Using the above formula, we could use index to get a value from within a table. Imagine we have a 3 x 3 grid as per the image below, and we want to get a value from the second row and second column. To achieve this we can simply use the formula =INDEX(A1:C3,2,2,1).
This formula is effectively saying I want you to look in the range A1 to C3, and return one value, where that value is from the second row and second column.
The output of this specific formula is five. Because two columns (including the first column) puts the cell in the B column, and two rows (including the first row) puts the cell in the row 2, therefore the cell being referenced is C2 with a value of five.
It should be noted, that in this case we have hardcoded the index function however, the power of index is extended much more when you are using it dynamically (e.g. Match and Index).
Combing Match and Index.
We have previously talked about how we can use match to find the relative position in which a specific criteria is found (e.g. where do I find the phrase “Position 3”, and we have also shown how we can use Index to return a specific value but this becomes far more powerful when we combine these toghether.
Imagine the scenario below, we have a table which contains a range of date(s) along the “A” column, with different fruits being listed across the “1” row.
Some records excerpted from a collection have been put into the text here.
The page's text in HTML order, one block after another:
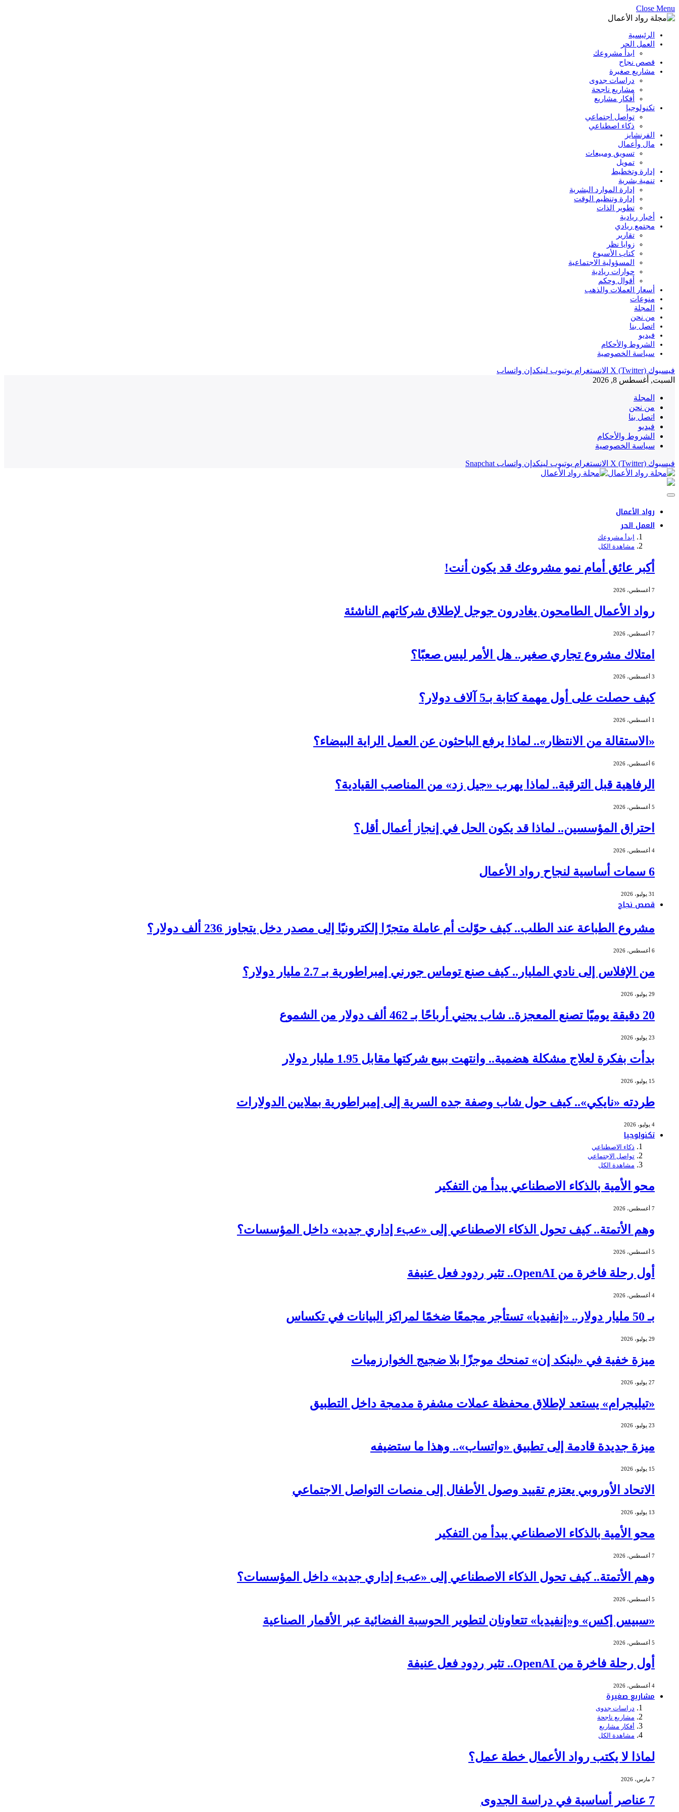
Close Menu
الرئيسية
العمل الحر
ابدأ مشروعك
قصص نجاح
مشاريع صغيرة
دراسات جدوى
مشاريع ناجحة
أفكار مشاريع
تكنولوجيا
تواصل اجتماعي
ذكاء اصطناعي
الفرنشايز
مال وأعمال
تسويق ومبيعات
تمويل
إدارة وتخطيط
تنمية بشرية
إدارة الموارد البشرية
إدارة وتنظيم الوقت
تطوير الذات
أخبار ريادية
مجتمع ريادي
تقارير
زوايا نظر
كتاب الأسبوع
المسؤولية الاجتماعية
حوارات ريادية
أقوال وحكم
أسعار العملات والذهب
منوعات
المجلة
من نحن
اتصل بنا
فيديو
الشروط والأحكام
سياسة الخصوصية
فيسبوك X (Twitter) الانستغرام يوتيوب لينكدإن واتساب
السبت, أغسطس 8, 2026
المجلة
من نحن
اتصل بنا
فيديو
الشروط والأحكام
سياسة الخصوصية
فيسبوك X (Twitter) الانستغرام يوتيوب لينكدإن واتساب Snapchat
رواد الأعمال
العمل الحر
ابدأ مشروعك
مشاهدة الكل
أكبر عائق أمام نمو مشروعك قد يكون أنت!
7 أغسطس، 2026
رواد الأعمال الطامحون يغادرون جوجل لإطلاق شركاتهم الناشئة
7 أغسطس، 2026
امتلاك مشروع تجاري صغير.. هل الأمر ليس صعبًا؟
3 أغسطس، 2026
كيف حصلت على أول مهمة كتابة بـ5 آلاف دولار؟
1 أغسطس، 2026
«الاستقالة من الانتظار».. لماذا يرفع الباحثون عن العمل الراية البيضاء؟
6 أغسطس، 2026
الرفاهية قبل الترقية.. لماذا يهرب «جيل زد» من المناصب القيادية؟
5 أغسطس، 2026
احتراق المؤسسين.. لماذا قد يكون الحل في إنجاز أعمال أقل؟
4 أغسطس، 2026
6 سمات أساسية لنجاح رواد الأعمال
31 يوليو، 2026
قصص نجاح
مشروع الطباعة عند الطلب.. كيف حوّلت أم عاملة متجرًا إلكترونيًا إلى مصدر دخل يتجاوز 236 ألف دولار؟
6 أغسطس، 2026
من الإفلاس إلى نادي المليار.. كيف صنع توماس جورني إمبراطورية بـ 2.7 مليار دولار؟
29 يوليو، 2026
20 دقيقة يوميًا تصنع المعجزة.. شاب يجني أرباحًا بـ 462 ألف دولار من الشموع
23 يوليو، 2026
بدأت بفكرة لعلاج مشكلة هضمية.. وانتهت ببيع شركتها مقابل 1.95 مليار دولار
15 يوليو، 2026
طردته «نايكي».. كيف حول شاب وصفة جده السرية إلى إمبراطورية بملايين الدولارات
4 يوليو، 2026
تكنولوجيا
ذكاء الاصطناعي
تواصل الاجتماعي
مشاهدة الكل
محو الأمية بالذكاء الاصطناعي يبدأ من التفكير
7 أغسطس، 2026
وهم الأتمتة.. كيف تحول الذكاء الاصطناعي إلى «عبء إداري جديد» داخل المؤسسات؟
5 أغسطس، 2026
أول رحلة فاخرة من OpenAI.. تثير ردود فعل عنيفة
4 أغسطس، 2026
بـ 50 مليار دولار.. «إنفيديا» تستأجر مجمعًا ضخمًا لمراكز البيانات في تكساس
29 يوليو، 2026
ميزة خفية في «لينكد إن» تمنحك موجزًا بلا ضجيج الخوارزميات
27 يوليو، 2026
«تيليجرام» يستعد لإطلاق محفظة عملات مشفرة مدمجة داخل التطبيق
23 يوليو، 2026
ميزة جديدة قادمة إلى تطبيق «واتساب».. وهذا ما ستضيفه
15 يوليو، 2026
الاتحاد الأوروبي يعتزم تقييد وصول الأطفال إلى منصات التواصل الاجتماعي
13 يوليو، 2026
محو الأمية بالذكاء الاصطناعي يبدأ من التفكير
7 أغسطس، 2026
وهم الأتمتة.. كيف تحول الذكاء الاصطناعي إلى «عبء إداري جديد» داخل المؤسسات؟
5 أغسطس، 2026
«سبيس إكس» و«إنفيديا» تتعاونان لتطوير الحوسبة الفضائية عبر الأقمار الصناعية
5 أغسطس، 2026
أول رحلة فاخرة من OpenAI.. تثير ردود فعل عنيفة
4 أغسطس، 2026
مشاريع صغيرة
دراسات جدوى
مشاريع ناجحة
أفكار مشاريع
مشاهدة الكل
لماذا لا يكتب رواد الأعمال خطة عمل؟
7 مارس، 2026
7 عناصر أساسية في دراسة الجدوى

This table represents fictional fruit sales for a wholesaler for a given date.
Say we want a way to easily be able to query the table (which could be significantly bigger) for the sales of a particular fruit on a specific date, we could use Match to locate the Fruit and Date position, and index to return that value.
In the example above, the first step is to determine which row the date we are searching for falls within. In this case we are looking for the date “3/01/2020” and to find this we are using the formula =MATCH(I3,A1:A8,0). This is saying I want you to look for the value in cell I3 (3/01/2020) in the range A1 to A8, and return the relative position of this exact value (which is position A4, i.e. 4 rows from the start including the start row which is A1).
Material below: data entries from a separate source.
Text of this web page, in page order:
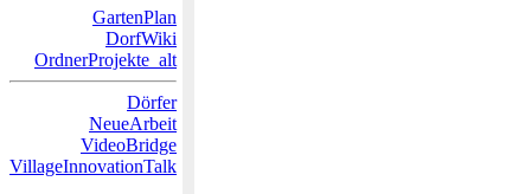
GartenPlan
DorfWiki
OrdnerProjekte_alt
Dörfer
NeueArbeit
VideoBridge
VillageInnovationTalk
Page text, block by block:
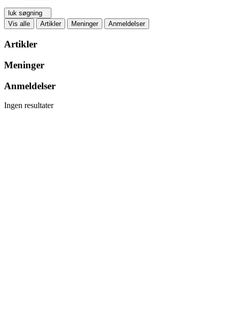
luk søgning
Vis alle
Artikler Meninger Anmeldelser
Artikler
Meninger
Anmeldelser
Ingen resultater
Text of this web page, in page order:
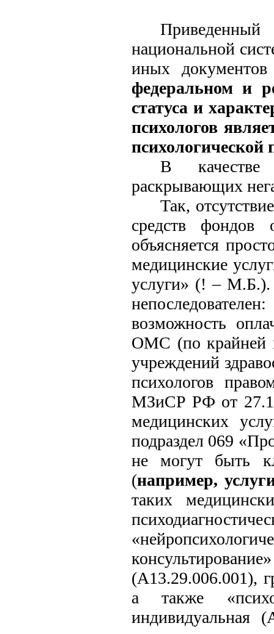
национальной
иных
федеральном и
статуса и
психологов
психологической
В качестве
раскрывающих
Так,
средств фондов
объясняется
медицинские
услуги» (! – М.Б.).
возможность
ОМС (по крайней
учреждений
психологов
МЗиСР РФ от
медицинских
подраздел 069
не могут быть
(например,
таких
(A13.29.006.001),
а также
индивидуальная

The second step is to determine which column the fruit we are searching for is within. In the case of the spreadsheet above we are looking for “Apples” and to find this we use the formula =MATCH(I4,A1:F1,0). This is saying I want you to look for the value in cell I4 (Apples) in the range A1 to F1, and return the relative position of this exact value (which is in position B1, i.e. two columns from the start including the start column which is A1).
The final step is to then use INDEX to return the value for these two matches. We could have a cell for each match position similar to what I have done above (e.g. K3 & K4) and the Index function would look like the below;
=INDEX(A1:F8, K3, K4,1)
This would look in the range of A1 to F8, and fetch the row value which is stored in K3 (e.g. 4) and the column value which we have stored in K4 (e.g. 2), it would then take one value from the table where the position would equate to four rows down from the starting point, and two columns across from the starting point (e.g. B4) which equals 807733.
Now this is all well and good, but you can also nest your functions, so instead of storing the row and column positions from the match formula we can just use these within the formula itself. In this case our consolidated formula would look like the below;
In the above formula we are basically saying, I want you to return one value, from the range of A1 to F8, where;
- The row is the position you find the phrase in I3 within the range of A1 to A8 and;
- The column is the position you find the phrase in I4 within the range of A1:F1)
It is important to note, that the values returned are relative so you need to make sure that your ranges are matched, or that you consider if there is any offset.